ACTIVITY —
All of the records below should be retyped exactly, with no pictures included.

Stored entries:
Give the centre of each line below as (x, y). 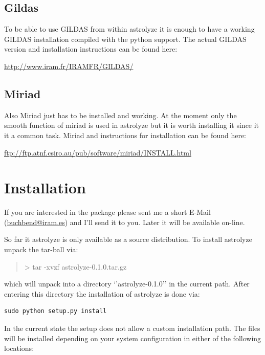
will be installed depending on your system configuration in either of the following (133, 338)
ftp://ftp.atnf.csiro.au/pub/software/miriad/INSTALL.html (98, 152)
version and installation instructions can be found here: (91, 49)
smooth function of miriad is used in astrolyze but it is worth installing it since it (132, 125)
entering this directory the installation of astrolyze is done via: (102, 293)
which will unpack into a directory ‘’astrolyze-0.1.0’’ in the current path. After (127, 284)
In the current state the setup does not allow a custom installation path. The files (132, 328)
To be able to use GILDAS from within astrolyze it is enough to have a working (129, 29)

ANSWER TO THE PROBLEM —
Give the centre of each line below as (x, y). 
will be installed depending on your system configuration in either of the following (133, 338)
ftp://ftp.atnf.csiro.au/pub/software/miriad/INSTALL.html (98, 152)
version and installation instructions can be found here: (91, 49)
smooth function of miriad is used in astrolyze but it is worth installing it since it (132, 125)
entering this directory the installation of astrolyze is done via: (102, 293)
which will unpack into a directory ‘’astrolyze-0.1.0’’ in the current path. After (127, 284)
In the current state the setup does not allow a custom installation path. The files (132, 328)
To be able to use GILDAS from within astrolyze it is enough to have a working (129, 29)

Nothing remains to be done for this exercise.